That description pretty much nails the comic book Dex.

Which is why this show has been a growing disappointment to me.


----------



## alpacaboy (Oct 29, 2004)

I still like the show, but yeah, I agree I don't like the direction toward (multiple) "will they or won't they."

Is there an cute antonym for "shipping"?


----------



## cheesesteak (Jul 24, 2003)

I'm out. I wasn't happy with the show's love triangle trend but now they've moved into reality show love quadrilateral territory. Everybody's going to be inn their feelings and that's not my type of show. 
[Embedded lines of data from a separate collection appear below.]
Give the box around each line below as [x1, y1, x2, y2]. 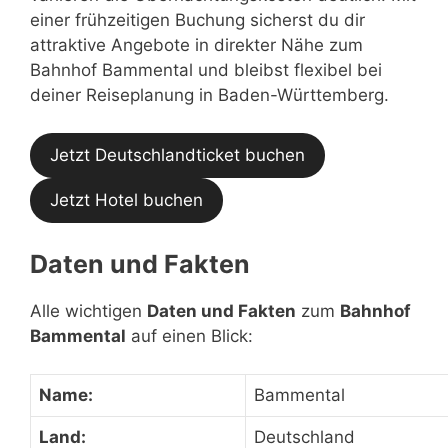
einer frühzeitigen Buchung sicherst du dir [30, 9, 365, 30]
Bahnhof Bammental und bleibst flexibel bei [30, 59, 382, 80]
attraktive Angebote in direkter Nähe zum [30, 34, 363, 55]
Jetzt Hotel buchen [50, 190, 203, 210]
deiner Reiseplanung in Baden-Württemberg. [30, 84, 389, 105]
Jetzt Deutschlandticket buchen [50, 145, 305, 165]
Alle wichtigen [30, 300, 147, 321]
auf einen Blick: [126, 325, 253, 346]
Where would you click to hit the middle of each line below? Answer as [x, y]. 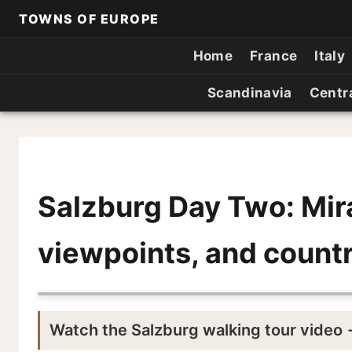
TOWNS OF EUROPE [89, 18]
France [274, 56]
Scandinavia [249, 93]
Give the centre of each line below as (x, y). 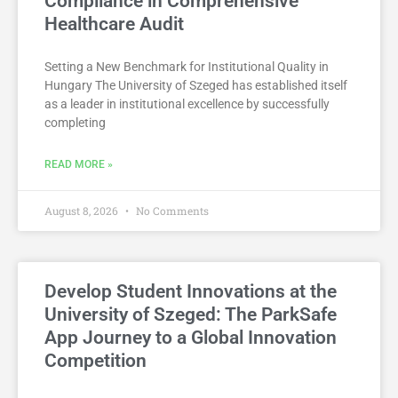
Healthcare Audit (114, 24)
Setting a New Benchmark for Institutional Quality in (187, 67)
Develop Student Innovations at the (191, 292)
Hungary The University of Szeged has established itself (196, 86)
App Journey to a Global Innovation (191, 338)
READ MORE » (79, 165)
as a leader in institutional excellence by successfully (187, 104)
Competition (96, 361)
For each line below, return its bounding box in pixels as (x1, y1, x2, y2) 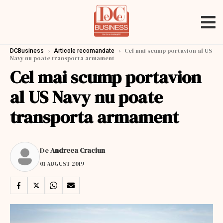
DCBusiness (10, 47, 44, 54)
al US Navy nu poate (10, 85, 163, 109)
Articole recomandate (54, 47, 114, 54)
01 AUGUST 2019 (40, 159, 84, 168)
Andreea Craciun (50, 145, 105, 155)
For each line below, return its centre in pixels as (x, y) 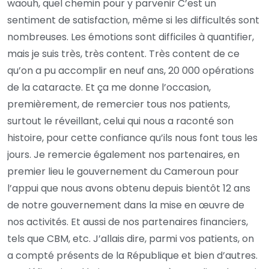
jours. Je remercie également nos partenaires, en (123, 154)
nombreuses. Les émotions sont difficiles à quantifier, (131, 37)
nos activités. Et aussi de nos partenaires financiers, (128, 222)
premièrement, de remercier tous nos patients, (119, 104)
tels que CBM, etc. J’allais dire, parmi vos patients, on (131, 238)
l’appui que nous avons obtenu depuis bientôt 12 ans (129, 188)
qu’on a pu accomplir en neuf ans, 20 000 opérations (131, 70)
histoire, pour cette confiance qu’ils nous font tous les (132, 138)
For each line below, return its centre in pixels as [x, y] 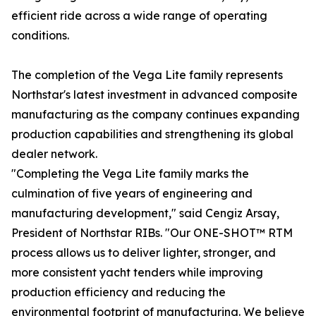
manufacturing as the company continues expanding [156, 115]
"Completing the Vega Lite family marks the [130, 174]
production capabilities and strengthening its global [152, 134]
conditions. [40, 36]
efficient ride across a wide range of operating [139, 16]
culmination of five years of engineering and [132, 194]
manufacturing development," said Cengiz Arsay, [145, 213]
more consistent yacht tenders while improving [137, 273]
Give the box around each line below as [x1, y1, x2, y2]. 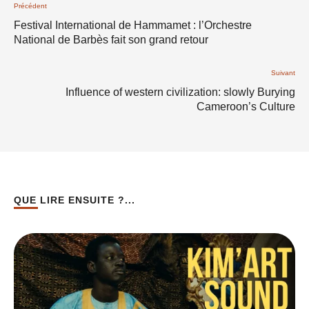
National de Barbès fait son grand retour [14, 34, 208, 46]
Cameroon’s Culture [197, 101, 295, 112]
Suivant [271, 69, 295, 77]
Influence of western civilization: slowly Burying [66, 86, 295, 98]
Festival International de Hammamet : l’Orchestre [14, 19, 252, 31]
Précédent [14, 2, 47, 10]
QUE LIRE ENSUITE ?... [14, 195, 135, 206]
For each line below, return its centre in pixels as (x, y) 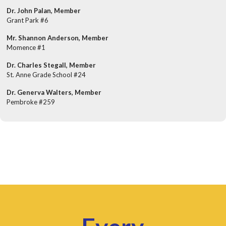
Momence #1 (26, 48)
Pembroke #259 (31, 102)
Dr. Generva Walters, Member (54, 93)
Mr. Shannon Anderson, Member (58, 38)
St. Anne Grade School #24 (46, 75)
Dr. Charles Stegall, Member (51, 65)
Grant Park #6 (27, 20)
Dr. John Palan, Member (44, 11)
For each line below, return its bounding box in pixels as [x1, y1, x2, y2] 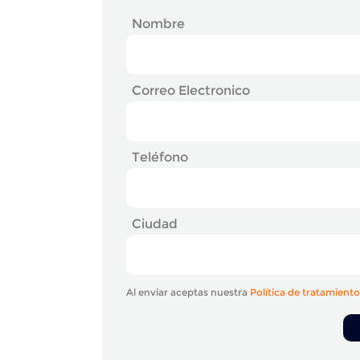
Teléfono [132, 149, 188, 164]
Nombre [132, 15, 185, 31]
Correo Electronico [132, 82, 250, 97]
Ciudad [132, 215, 178, 231]
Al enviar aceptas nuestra [126, 286, 250, 298]
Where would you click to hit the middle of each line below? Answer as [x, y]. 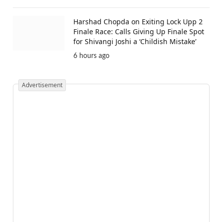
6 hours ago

I know she's the main character but does everybody need to want to bang Dex? She's not *that* hot.


----------



## rharmelink (Dec 1, 2015)

cheesesteak said:


> ...does everybody need to want to bang Dex? She's not *that* hot.


Heretic!! Persecute!! 

She is one messed up individual.


----------



## Steveknj (Mar 10, 2003)

cheesesteak said:


> I'm out. I wasn't happy with the show's love triangle trend but now they've moved into reality show love quadrilateral territory. Everybody's going to be inn their feelings and that's not my type of show.
> 
> I know she's the main character but does everybody need to want to bang Dex? She's not *that* hot.


I'm close to giving up (and as I've said, I'm not surprised it went this way, given it's an ABC show). I am sticking with it because I like Cobe, or I'd have been out a long time ago.


----------



## Rob Helmerichs (Oct 17, 2000)

Steveknj said:


> I'm close to giving up (and as I've said, I'm not surprised it went this way, given it's an ABC show). I am sticking with it because I like Cobe, or I'd have been out a long time ago.


Yeah, I've stuck with it so far mainly out of loyalty to the (sensational!) comic book, but if ABC doesn't share that loyalty, what's the point?


----------



## Howie (May 3, 2004)

The ending caught me by surprise, and I thought it was funny. I'm still liking the show, though I'd prefer it to take the darker route that I thought it was going in the beginning.


----------



## dtle (Dec 12, 2001)

There was a little bit of plot hole between the Thanksgiving episode and last episode. Miles (the cop) already met Liz at the "Friendsgiving" Party. And yet, when Dex mentioned her name with the list of suspect, he didn't recognize the name, until later.


----------



## alpacaboy (Oct 29, 2004)

cheesesteak said:


> but does everybody need to want to bang Dex? She's not *that* hot.





rharmelink said:


> Heretic!! Persecute!!
> She is one messed up individual.


----------



## Amnesia (Jan 30, 2005)

Dex is definitely well above the Vicky Mendoza diagonal...


----------



## eddyj (Jun 20, 2002)

dtle said:


> There was a little bit of plot hole between the Thanksgiving episode and last episode. Miles (the cop) already met Liz at the "Friendsgiving" Party. And yet, when Dex mentioned her name with the list of suspect, he didn't recognize the name, until later.


This didn't bother me. Liz is a common name, and no reason they would have mentioned her last name. So until he looked her up, he may not have realized who she was.


----------



## john4200 (Nov 1, 2009)

Wow, some of the posts here really nailed it. I never noticed that ABC was so predictable with the relationship melodrama. I was nearly certain Liz was some sort of infiltrator with a hidden purpose, but it is looking increasingly likely that she is just crazy. So she got Dex drunk (or I should say, super drunk, Dex handled getting drunk and Liz turned it to 11) enough to blackout, then took off her clothes and got into bed with her so Dex would think they slept together. I'm surprised she drew the line at taking Dex's clothes off too.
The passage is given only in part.